INPUT MATERIAL section start

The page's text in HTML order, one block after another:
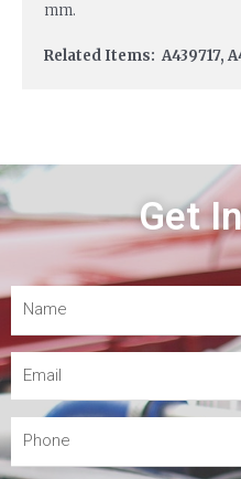
mm.
Related Items: A439717,
Get
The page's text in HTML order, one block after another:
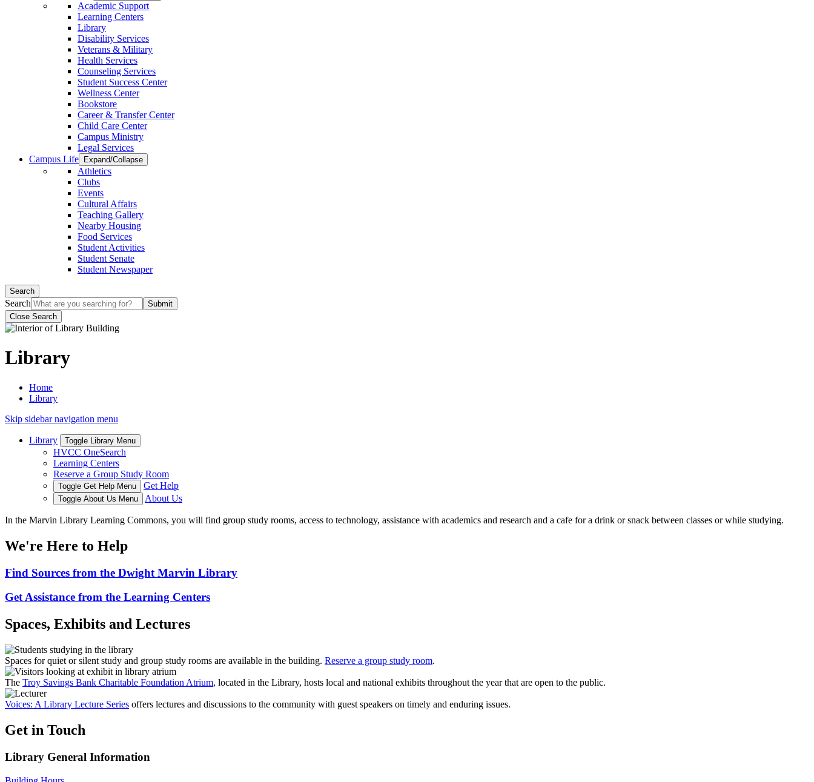
Academic Support
Learning Centers
Library
Disability Services
Veterans & Military
Health Services
Counseling Services
Student Success Center
Wellness Center
Bookstore
Career & Transfer Center
Child Care Center
Campus Ministry
Legal Services
Campus Life
Expand/Collapse
Athletics
Clubs
Events
Cultural Affairs
Teaching Gallery
Nearby Housing
Food Services
Student Activities
Student Senate
Student Newspaper
Search
Search
Close Search
Library
Home
Library
Skip sidebar navigation menu
Library Toggle Library Menu
HVCC OneSearch
Learning Centers
Reserve a Group Study Room
Toggle Get Help Menu Get Help
Toggle About Us Menu About Us
In the Marvin Library Learning Commons, you will find group study rooms, access to technology, assistance with academics and research and a cafe for a drink or snack between classes or while studying.
We're Here to Help
Find Sources from the Dwight Marvin Library
Get Assistance from the Learning Centers
Spaces, Exhibits and Lectures
Spaces for quiet or silent study and group study rooms are available in the building. Reserve a group study room.
The Troy Savings Bank Charitable Foundation Atrium, located in the Library, hosts local and national exhibits throughout the year that are open to the public.
Voices: A Library Lecture Series offers lectures and discussions to the community with guest speakers on timely and enduring issues.
Get in Touch
Library General Information
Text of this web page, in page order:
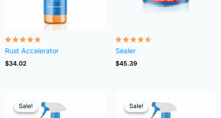
Rated
4.68
out of 5
Rust Accelerator
$34.02
Rated
4.54
out of 5
Sealer
$45.39
Sale!
Sale! Sale!
Sale!
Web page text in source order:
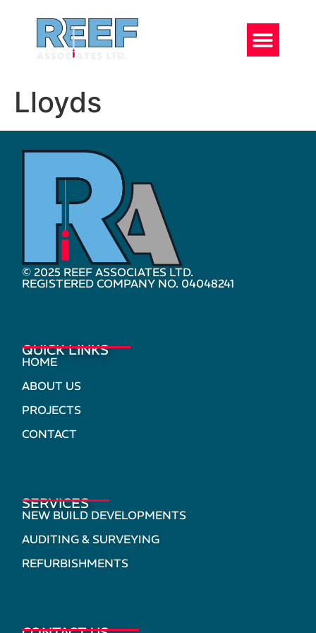
Lloyds
© 2025 REEF ASSOCIATES LTD.
REGISTERED COMPANY NO. 04048241
QUICK LINKS
HOME
ABOUT US
PROJECTS
CONTACT
SERVICES
NEW BUILD DEVELOPMENTS
AUDITING & SURVEYING
REFURBISHMENTS
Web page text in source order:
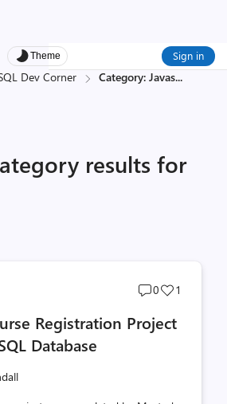
Theme Sign in
Dev Corner Category: Javas...
results for
Post
count
0
Post
count
1
Registration Project
Database
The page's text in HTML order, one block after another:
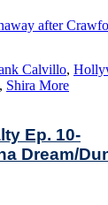
Calvillo,
, Shira More
Ep. 10-
Dream/
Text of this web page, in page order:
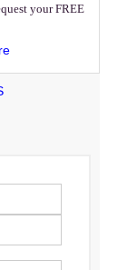
your FREE
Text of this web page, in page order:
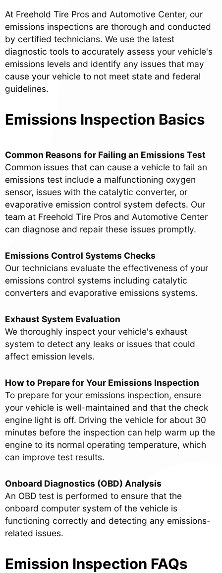
At Freehold Tire Pros and Automotive Center, our
emissions inspections are thorough and conducted
by certified technicians. We use the latest
diagnostic tools to accurately assess your vehicle's
emissions levels and identify any issues that may
cause your vehicle to not meet state and federal
guidelines.
Emissions Inspection Basics
Common Reasons for Failing an Emissions Test
Common issues that can cause a vehicle to fail an
emissions test include a malfunctioning oxygen
sensor, issues with the catalytic converter, or
evaporative emission control system defects. Our
team at Freehold Tire Pros and Automotive Center
can diagnose and repair these issues promptly.
Emissions Control Systems Checks
Our technicians evaluate the effectiveness of your
emissions control systems including catalytic
converters and evaporative emissions systems.
Exhaust System Evaluation
We thoroughly inspect your vehicle's exhaust
system to detect any leaks or issues that could
affect emission levels.
How to Prepare for Your Emissions Inspection
To prepare for your emissions inspection, ensure
your vehicle is well-maintained and that the check
engine light is off. Driving the vehicle for about 30
minutes before the inspection can help warm up the
engine to its normal operating temperature, which
can improve test results.
Onboard Diagnostics (OBD) Analysis
An OBD test is performed to ensure that the
onboard computer system of the vehicle is
functioning correctly and detecting any emissions-
related issues.
Emission Inspection FAQs

INPUT MATERIAL section end

Please print the data above in its entirety, exactly, but without any picture.

The page's text in HTML order, one block after another:
mm.
Related Items: A439717,
Get
The page's text in HTML order, one block after another:
Academic Support
Learning Centers
Library
Disability Services
Veterans & Military
Health Services
Counseling Services
Student Success Center
Wellness Center
Bookstore
Career & Transfer Center
Child Care Center
Campus Ministry
Legal Services
Campus Life
Expand/Collapse
Athletics
Clubs
Events
Cultural Affairs
Teaching Gallery
Nearby Housing
Food Services
Student Activities
Student Senate
Student Newspaper
Search
Search
Close Search
Library
Home
Library
Skip sidebar navigation menu
Library Toggle Library Menu
HVCC OneSearch
Learning Centers
Reserve a Group Study Room
Toggle Get Help Menu Get Help
Toggle About Us Menu About Us
In the Marvin Library Learning Commons, you will find group study rooms, access to technology, assistance with academics and research and a cafe for a drink or snack between classes or while studying.
We're Here to Help
Find Sources from the Dwight Marvin Library
Get Assistance from the Learning Centers
Spaces, Exhibits and Lectures
Spaces for quiet or silent study and group study rooms are available in the building. Reserve a group study room.
The Troy Savings Bank Charitable Foundation Atrium, located in the Library, hosts local and national exhibits throughout the year that are open to the public.
Voices: A Library Lecture Series offers lectures and discussions to the community with guest speakers on timely and enduring issues.
Get in Touch
Library General Information
Text of this web page, in page order:
Rated
4.68
out of 5
Rust Accelerator
$34.02
Rated
4.54
out of 5
Sealer
$45.39
Sale!
Sale! Sale!
Sale!
Web page text in source order:
Lloyds
© 2025 REEF ASSOCIATES LTD.
REGISTERED COMPANY NO. 04048241
QUICK LINKS
HOME
ABOUT US
PROJECTS
CONTACT
SERVICES
NEW BUILD DEVELOPMENTS
AUDITING & SURVEYING
REFURBISHMENTS
Web page text in source order:
Theme Sign in
Dev Corner Category: Javas...
results for
Post
count
0
Post
count
1
Registration Project
Database
The page's text in HTML order, one block after another:
Calvillo,
, Shira More
Ep. 10-
Dream/
Text of this web page, in page order:
your FREE
Text of this web page, in page order:
At Freehold Tire Pros and Automotive Center, our
emissions inspections are thorough and conducted
by certified technicians. We use the latest
diagnostic tools to accurately assess your vehicle's
emissions levels and identify any issues that may
cause your vehicle to not meet state and federal
guidelines.
Emissions Inspection Basics
Common Reasons for Failing an Emissions Test
Common issues that can cause a vehicle to fail an
emissions test include a malfunctioning oxygen
sensor, issues with the catalytic converter, or
evaporative emission control system defects. Our
team at Freehold Tire Pros and Automotive Center
can diagnose and repair these issues promptly.
Emissions Control Systems Checks
Our technicians evaluate the effectiveness of your
emissions control systems including catalytic
converters and evaporative emissions systems.
Exhaust System Evaluation
We thoroughly inspect your vehicle's exhaust
system to detect any leaks or issues that could
affect emission levels.
How to Prepare for Your Emissions Inspection
To prepare for your emissions inspection, ensure
your vehicle is well-maintained and that the check
engine light is off. Driving the vehicle for about 30
minutes before the inspection can help warm up the
engine to its normal operating temperature, which
can improve test results.
Onboard Diagnostics (OBD) Analysis
An OBD test is performed to ensure that the
onboard computer system of the vehicle is
functioning correctly and detecting any emissions-
related issues.
Emission Inspection FAQs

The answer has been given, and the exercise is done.